We are keeping to these priorities. The Library's decision to close on Sundays, for example, is driven by the need to fund the higher priority of collections security as well as to maintain the quality of reference and support services during other hours.

I do not claim that the Library cannot be more efficient in using and delivering services. Quite the contrary. The Library has undertaken a multiyear effort to review its major business processes in order to work smarter and to do even more with less. We believe that our business process improvement (BPI) efforts are the right way to downsize, but they take time and resources to carry out, and they typically require negotiations with the Library's three unions and, in some cases, changes in regulations or legal authority. Our initial BPI findings are promising, but our extensive reviews of the Library's budget base during the past two years reveal no easy targets.

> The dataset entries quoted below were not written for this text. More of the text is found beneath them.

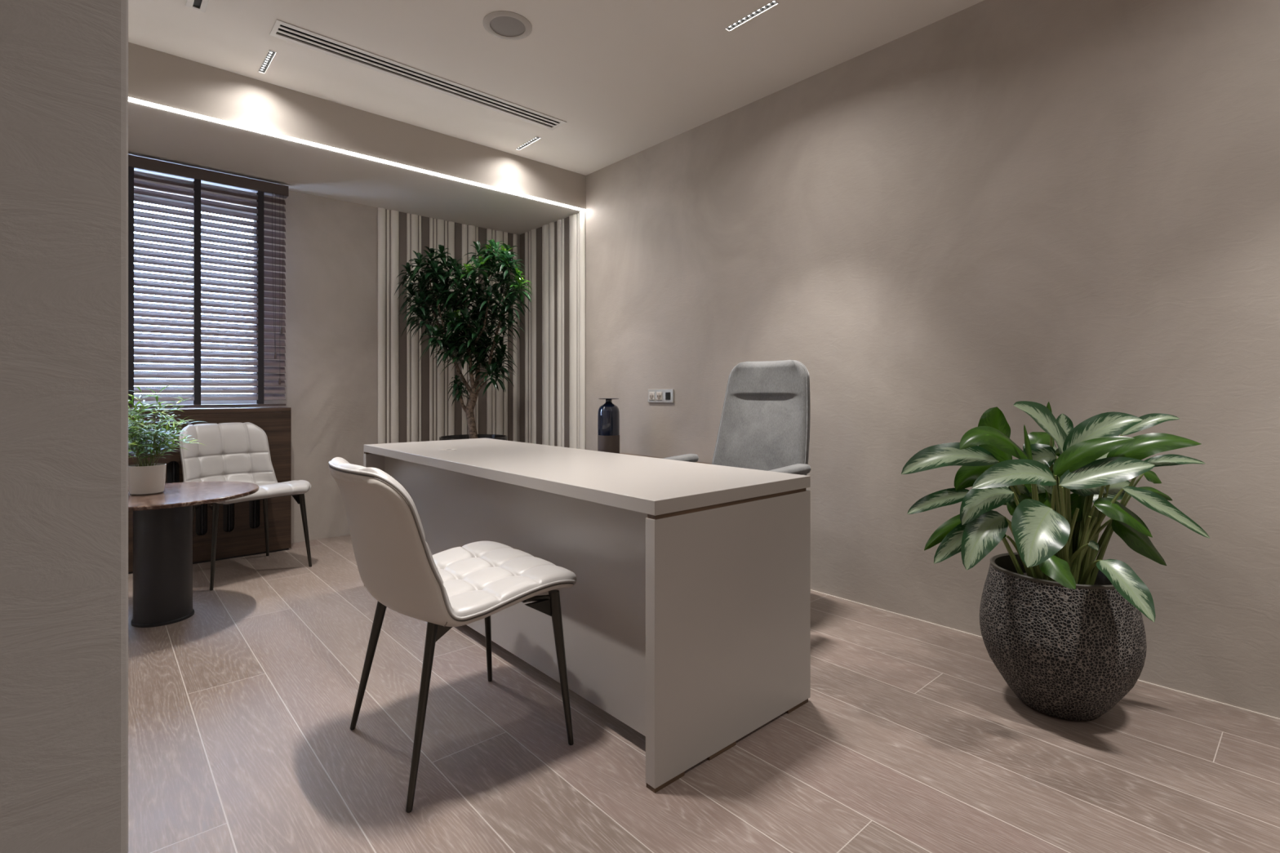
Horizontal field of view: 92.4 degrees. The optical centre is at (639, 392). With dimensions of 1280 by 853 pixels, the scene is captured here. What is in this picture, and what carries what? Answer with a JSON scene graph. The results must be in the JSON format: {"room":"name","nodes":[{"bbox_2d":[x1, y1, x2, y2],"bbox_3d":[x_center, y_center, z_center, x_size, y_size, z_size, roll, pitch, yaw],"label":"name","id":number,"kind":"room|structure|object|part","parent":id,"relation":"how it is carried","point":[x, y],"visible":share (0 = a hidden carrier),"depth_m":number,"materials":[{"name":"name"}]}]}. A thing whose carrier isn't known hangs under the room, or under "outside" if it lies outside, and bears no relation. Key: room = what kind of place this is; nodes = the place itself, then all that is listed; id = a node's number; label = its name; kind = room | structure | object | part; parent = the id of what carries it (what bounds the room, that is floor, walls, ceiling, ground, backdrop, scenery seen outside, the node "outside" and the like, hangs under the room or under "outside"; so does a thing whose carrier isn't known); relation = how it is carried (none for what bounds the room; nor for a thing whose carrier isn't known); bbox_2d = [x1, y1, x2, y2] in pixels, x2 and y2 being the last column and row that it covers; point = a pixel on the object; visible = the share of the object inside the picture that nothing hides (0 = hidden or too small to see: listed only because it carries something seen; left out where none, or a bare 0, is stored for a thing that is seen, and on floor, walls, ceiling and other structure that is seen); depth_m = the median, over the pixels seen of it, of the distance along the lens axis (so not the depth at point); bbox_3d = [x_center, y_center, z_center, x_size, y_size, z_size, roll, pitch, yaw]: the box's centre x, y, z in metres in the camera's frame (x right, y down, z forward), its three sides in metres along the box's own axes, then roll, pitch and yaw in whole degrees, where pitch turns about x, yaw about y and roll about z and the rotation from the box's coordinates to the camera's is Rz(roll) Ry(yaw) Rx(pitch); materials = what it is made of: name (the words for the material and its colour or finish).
{"room":"private office","nodes":[
{"label":"private office","id":0,"kind":"room"},
{"bbox_2d":[0,0,128,852],"bbox_3d":[-0.792,-0.304,-0.040,1.264,2.667,0.155,0,0,-42],"label":"wall","id":1,"kind":"structure","parent":0,"point":[64,64],"depth_m":0.31,"materials":[{"name":"paint"}]},
{"bbox_2d":[128,462,166,495],"bbox_3d":[-2.232,0.394,2.779,0.138,0.130,0.138,0,0,-42],"label":"pot","id":2,"kind":"object","parent":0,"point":[148,478],"depth_m":2.73,"materials":[{"name":"grey ceramic"}]},
{"bbox_2d":[128,170,519,542],"bbox_3d":[-2.713,-0.131,4.045,4.232,2.520,0.250,0,0,-42],"label":"wall","id":3,"kind":"structure","parent":0,"point":[331,246],"depth_m":4.32,"materials":[{"name":"beige paint"}]},
{"bbox_2d":[133,193,256,404],"bbox_3d":[-3.010,-0.569,3.814,1.100,1.295,0.060,0,0,-42],"label":"window","id":4,"kind":"structure","parent":3,"relation":"in","point":[220,402],"depth_m":3.93,"materials":[{"name":"grey"}]},
{"bbox_2d":[377,207,517,444],"bbox_3d":[-1.501,-0.171,4.941,1.179,2.399,0.024,0,0,-42],"label":"wall panel","id":5,"kind":"object","parent":3,"relation":"attached to","point":[413,404],"visible":0.51,"depth_m":4.78,"materials":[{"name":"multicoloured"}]},
{"bbox_2d":[128,0,984,175],"bbox_3d":[0.254,-1.698,0.866,4.432,0.120,6.555,0,0,-42],"label":"ceiling","id":6,"kind":"structure","parent":0,"point":[626,78],"depth_m":2.93,"materials":[{"name":"paint"}]},
{"bbox_2d":[186,0,208,12],"bbox_3d":[-1.805,-1.661,2.517,0.068,0.053,0.280,0,0,-42],"label":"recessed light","id":7,"kind":"object","parent":6,"relation":"in","point":[203,3],"visible":1,"depth_m":2.59,"materials":[{"name":"white metal"}]},
{"bbox_2d":[257,48,276,74],"bbox_3d":[-1.851,-1.653,3.046,0.034,0.032,0.272,0,0,-42],"label":"recessed light","id":8,"kind":"object","parent":6,"relation":"in","point":[270,55],"visible":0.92,"depth_m":3.05,"materials":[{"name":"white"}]},
{"bbox_2d":[128,41,586,235],"bbox_3d":[-2.376,-1.565,3.666,4.232,0.387,1.165,0,0,-42],"label":"ceiling soffit","id":9,"kind":"structure","parent":6,"relation":"attached to","point":[154,76],"depth_m":3.64,"materials":[{"name":"paint"}]},
{"bbox_2d":[128,154,288,407],"bbox_3d":[-2.824,-0.630,3.594,1.347,1.437,0.086,0,0,-42],"label":"window blind","id":10,"kind":"object","parent":9,"relation":"hanging from","point":[198,175],"visible":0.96,"depth_m":3.73,"materials":[{"name":"brown"}]},
{"bbox_3d":[-2.824,0.082,3.591,1.323,0.012,0.052,0,0,-42],"label":"rail","id":11,"kind":"part","parent":10,"relation":"part of","materials":[{"name":"brown"}]},
{"bbox_3d":[-2.361,-0.771,3.958,0.020,1.030,0.002,0,0,-42],"label":"cord","id":12,"kind":"part","parent":10,"relation":"part of","materials":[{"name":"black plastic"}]},
{"bbox_3d":[-2.355,-0.771,3.964,0.002,1.030,0.002,0,0,12],"label":"cord","id":13,"kind":"part","parent":10,"relation":"part of","materials":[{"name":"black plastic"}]},
{"bbox_3d":[-2.325,-0.854,3.991,0.012,0.865,0.002,0,0,-42],"label":"cord","id":14,"kind":"part","parent":10,"relation":"part of","materials":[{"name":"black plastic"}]},
{"bbox_2d":[128,96,585,211],"bbox_3d":[-1.901,-1.375,3.319,3.979,0.015,0.020,0,0,-42],"label":"strip light","id":15,"kind":"object","parent":9,"relation":"attached to","point":[130,99],"visible":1,"depth_m":3.45,"materials":[{"name":"glowing white light diffuser"}]},
{"bbox_2d":[269,19,566,130],"bbox_3d":[-1.071,-1.665,3.265,1.540,0.059,0.153,0,0,-42],"label":"ceiling vent","id":16,"kind":"object","parent":6,"relation":"in","point":[281,29],"visible":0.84,"depth_m":3.15,"materials":[{"name":"white metal"}]},
{"bbox_2d":[482,10,532,39],"bbox_3d":[-0.592,-1.636,2.744,0.216,0.008,0.216,0,0,-42],"label":"ceiling speaker","id":17,"kind":"object","parent":6,"relation":"attached to","point":[504,24],"visible":1,"depth_m":2.73,"materials":[{"name":"grey"}]},
{"bbox_2d":[489,16,525,35],"bbox_3d":[-0.592,-1.637,2.744,0.156,0.005,0.156,0,0,-33],"label":"grille","id":18,"kind":"object","parent":17,"relation":"attached to","point":[499,25],"depth_m":2.74,"materials":[{"name":"grey plastic"}]},
{"bbox_2d":[515,136,541,150],"bbox_3d":[-0.738,-1.653,4.044,0.034,0.032,0.272,0,0,-42],"label":"recessed light","id":19,"kind":"object","parent":6,"relation":"in","point":[536,138],"visible":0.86,"depth_m":4.05,"materials":[{"name":"white metal"}]},
{"bbox_2d":[724,0,778,31],"bbox_3d":[0.483,-1.653,2.674,0.034,0.032,0.272,0,0,-42],"label":"recessed light","id":20,"kind":"object","parent":6,"relation":"in","point":[774,2],"visible":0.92,"depth_m":2.68,"materials":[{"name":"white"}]},
{"bbox_2d":[128,534,1279,852],"bbox_3d":[-0.175,1.054,1.250,4.162,0.050,7.300,0,0,-42],"label":"floor","id":21,"kind":"structure","parent":0,"point":[908,737],"depth_m":1.74,"materials":[{"name":"brown wood"}]},
{"bbox_2d":[128,481,258,627],"bbox_3d":[-2.170,0.744,2.795,0.740,0.570,0.740,0,0,-42],"label":"side table","id":22,"kind":"object","parent":21,"relation":"on","point":[162,522],"visible":0.75,"depth_m":2.71,"materials":[{"name":"brown stone"}]},
{"bbox_2d":[128,385,207,495],"bbox_3d":[-2.226,0.213,2.804,0.402,0.492,0.365,0,0,-42],"label":"potted plant","id":23,"kind":"object","parent":22,"relation":"on","point":[148,478],"visible":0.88,"depth_m":2.76,"materials":[{"name":"green plant"}]},
{"bbox_2d":[128,407,291,573],"bbox_3d":[-3.151,0.565,3.360,2.167,0.928,0.189,0,0,-42],"label":"radiator cover","id":24,"kind":"object","parent":21,"relation":"on","point":[241,526],"visible":0.23,"depth_m":3.83,"materials":[{"name":"brown wood"}]},
{"bbox_2d":[178,422,311,591],"bbox_3d":[-2.302,0.608,3.546,0.622,0.842,0.542,0,0,33],"label":"chair","id":25,"kind":"object","parent":21,"relation":"on","point":[232,451],"visible":0.74,"depth_m":3.62,"materials":[{"name":"white leather"}]},
{"bbox_3d":[-2.549,0.811,3.456,0.124,0.429,0.025,0,0,-1],"label":"leg","id":26,"kind":"part","parent":25,"relation":"part of","materials":[{"name":"brown metal"}]},
{"bbox_3d":[-2.228,0.804,3.217,0.026,0.443,0.075,0,0,-18],"label":"leg","id":27,"kind":"part","parent":25,"relation":"part of","materials":[{"name":"brown metal"}]},
{"bbox_3d":[-2.260,0.625,3.518,0.345,0.064,0.448,0,0,33],"label":"under frame","id":28,"kind":"part","parent":25,"relation":"part of","materials":[{"name":"brown metal"}]},
{"bbox_3d":[-2.320,0.811,3.807,0.025,0.429,0.124,0,0,-23],"label":"leg","id":29,"kind":"part","parent":25,"relation":"part of","materials":[{"name":"brown metal"}]},
{"bbox_3d":[-1.972,0.804,3.610,0.075,0.443,0.026,0,0,-6],"label":"leg","id":30,"kind":"part","parent":25,"relation":"part of","materials":[{"name":"brown metal"}]},
{"bbox_2d":[328,457,577,813],"bbox_3d":[-0.568,0.608,1.822,0.622,0.842,0.542,0,0,-40],"label":"chair","id":31,"kind":"object","parent":21,"relation":"on","point":[467,584],"visible":1,"depth_m":1.61,"materials":[{"name":"white leather"}]},
{"bbox_3d":[-0.824,0.811,1.880,0.124,0.429,0.025,0,0,-6],"label":"leg","id":32,"kind":"part","parent":31,"relation":"part of","materials":[{"name":"brown metal"}]},
{"bbox_3d":[-0.553,0.811,1.560,0.025,0.429,0.124,0,0,16],"label":"leg","id":33,"kind":"part","parent":31,"relation":"part of","materials":[{"name":"brown metal"}]},
{"bbox_3d":[-0.539,0.804,2.157,0.026,0.443,0.075,0,0,-1],"label":"leg","id":34,"kind":"part","parent":31,"relation":"part of","materials":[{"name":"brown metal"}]},
{"bbox_3d":[-0.529,0.625,1.855,0.345,0.064,0.448,0,0,-40],"label":"under frame","id":35,"kind":"part","parent":31,"relation":"part of","materials":[{"name":"brown metal"}]},
{"bbox_3d":[-0.232,0.804,1.794,0.075,0.443,0.026,0,0,10],"label":"leg","id":36,"kind":"part","parent":31,"relation":"part of","materials":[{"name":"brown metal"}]},
{"bbox_2d":[394,239,532,440],"bbox_3d":[-1.259,-0.033,4.435,1.006,2.125,0.750,0,0,-5],"label":"tree","id":37,"kind":"object","parent":21,"relation":"on","point":[454,344],"visible":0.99,"depth_m":4.33,"materials":[{"name":"green plant"}]},
{"bbox_3d":[-1.204,0.675,4.446,0.476,0.708,0.476,0,0,-42],"label":"pot","id":38,"kind":"part","parent":37,"relation":"part of","materials":[{"name":"black ceramic"}]},
{"bbox_2d":[364,438,810,793],"bbox_3d":[-0.451,0.653,2.655,0.710,0.752,2.266,0,0,-42],"label":"office desk","id":39,"kind":"object","parent":21,"relation":"on","point":[686,616],"visible":0.88,"depth_m":1.88,"materials":[{"name":"beige laminate"}]},
{"bbox_3d":[-1.193,0.673,3.487,0.710,0.690,0.036,0,0,-42],"label":"panel","id":40,"kind":"part","parent":39,"relation":"part of","materials":[{"name":"grey paint"}]},
{"bbox_3d":[-0.637,0.647,2.489,0.020,0.660,2.194,0,0,-42],"label":"modesty panel","id":41,"kind":"part","parent":39,"relation":"part of","materials":[{"name":"grey paint"}]},
{"bbox_3d":[0.291,0.673,1.823,0.710,0.690,0.036,0,0,-42],"label":"panel","id":42,"kind":"part","parent":39,"relation":"part of","materials":[{"name":"grey paint"}]},
{"bbox_2d":[596,450,711,464],"bbox_3d":[-0.055,0.729,3.903,0.444,0.600,1.240,0,0,-42],"label":"sideboard","id":43,"kind":"object","parent":21,"relation":"on","point":[597,451],"visible":0.02,"depth_m":4.08,"materials":[{"name":"brown wood"}]},
{"bbox_2d":[597,398,619,453],"bbox_3d":[-0.204,0.234,4.011,0.144,0.389,0.144,0,0,-42],"label":"bottle vase","id":44,"kind":"object","parent":43,"relation":"on","point":[608,414],"visible":0.9,"depth_m":3.95,"materials":[{"name":"blue glass"}]},
{"bbox_2d":[662,360,810,475],"bbox_3d":[0.421,0.439,2.745,0.688,1.180,0.691,0,0,44],"label":"office chair","id":45,"kind":"object","parent":21,"relation":"on","point":[765,420],"visible":0.55,"depth_m":2.88,"materials":[{"name":"grey fabric"}]},
{"bbox_3d":[0.173,0.326,2.919,0.079,0.047,0.285,0,0,44],"label":"armrest","id":46,"kind":"part","parent":45,"relation":"part of","materials":[{"name":"grey fabric"}]},
{"bbox_3d":[0.577,0.199,2.903,0.522,0.700,0.238,0,0,44],"label":"backrest","id":47,"kind":"part","parent":45,"relation":"part of","materials":[{"name":"grey fabric"}]},
{"bbox_3d":[0.603,0.326,2.500,0.079,0.047,0.285,0,0,44],"label":"armrest","id":48,"kind":"part","parent":45,"relation":"part of","materials":[{"name":"grey fabric"}]},
{"bbox_2d":[901,400,1210,720],"bbox_3d":[1.295,0.528,1.926,0.844,1.001,0.544,0,0,-28],"label":"potted plant","id":49,"kind":"object","parent":21,"relation":"on","point":[1064,628],"visible":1,"depth_m":1.87,"materials":[{"name":"green plant"}]},
{"bbox_3d":[1.375,0.807,2.022,0.452,0.443,0.452,0,0,-42],"label":"pot","id":50,"kind":"part","parent":49,"relation":"part of","materials":[{"name":"black stone"}]},
{"bbox_2d":[585,0,1279,718],"bbox_3d":[1.420,-0.315,2.739,0.200,2.887,7.800,0,0,-42],"label":"wall","id":51,"kind":"structure","parent":0,"point":[1073,206],"depth_m":2.55,"materials":[{"name":"beige paint"}]},
{"bbox_2d":[520,210,585,449],"bbox_3d":[-0.735,-0.171,4.986,0.024,2.399,0.947,0,0,-42],"label":"wall panel","id":52,"kind":"object","parent":51,"relation":"attached to","point":[553,255],"visible":0.71,"depth_m":4.94,"materials":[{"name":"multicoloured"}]},
{"bbox_2d":[648,389,674,403],"bbox_3d":[0.142,0.027,4.010,0.015,0.085,0.239,0,0,-42],"label":"wall socket","id":53,"kind":"object","parent":51,"relation":"attached to","point":[654,395],"visible":1,"depth_m":4.00,"materials":[{"name":"grey plastic"}]},
{"bbox_2d":[648,391,654,399],"bbox_3d":[0.079,0.025,4.077,0.005,0.052,0.050,0,0,-42],"label":"outlet","id":54,"kind":"object","parent":53,"relation":"attached to","point":[651,394],"depth_m":4.07,"materials":[{"name":"beige plastic"}]},
{"bbox_2d":[656,391,662,399],"bbox_3d":[0.126,0.025,4.024,0.005,0.052,0.050,0,0,-42],"label":"outlet","id":55,"kind":"object","parent":53,"relation":"attached to","point":[659,394],"depth_m":4.02,"materials":[{"name":"beige plastic"}]},
{"bbox_2d":[665,392,670,399],"bbox_3d":[0.180,0.025,3.964,0.004,0.048,0.042,0,0,-42],"label":"outlet","id":56,"kind":"object","parent":53,"relation":"attached to","point":[667,394],"depth_m":3.96,"materials":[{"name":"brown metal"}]},
{"bbox_2d":[810,589,1279,719],"bbox_3d":[1.698,1.027,2.273,0.004,0.004,6.335,0,0,-42],"label":"baseboard","id":57,"kind":"structure","parent":51,"relation":"attached to","point":[811,589],"depth_m":2.17,"materials":[{"name":"beige wood"}]}
]}

We are also analyzing levels of supervision and hope to reduce significantly the ratio of supervisors to staff during the next two years. As the accompanying chart indicates, we are already doing more with less.

We hope to continue working with the committee to avoid both declines in service and the demoralizing effects of staff furloughs or a reduction-in-force. We appreciate the committee's support of the retirement incentive authority that made it possible for the Library to meet its mandated FTE ceiling in an orderly fashion. A total of 245 people voluntarily used this program, which will help fund the significant unfunded locality pay costs.

The Library has reached a point, however, where further budget cuts or decreases in purchasing power would translate immediately into radical reductions in services.

I must emphasize that the Library needs a year of budget stability to ensure that critical services are continued as we gain in efficiency and prepare for further major changes. Future generations will not forgive us if we permit the great repository built up over the past 193 years to diminish slowly, slice by slice, until even our ability to support Congress would be significantly reduced and our service to the nation would become marginal. Both members of Congress and librarians tell us that the Library's services to Congress and the nation are more important now than ever because of funding cutbacks elsewhere.

The Library of Congress is a great national asset, an expression of the best in America. It is a prime example of direct congressional service to all Americans and not just another burden on the legislative branch cost sheet. I strongly request that the Library's austere budget request be approved. As Congress addresses problems of accumulated deficits and diminished resources, the Library's services to Congress and the nation must not become an early casualty.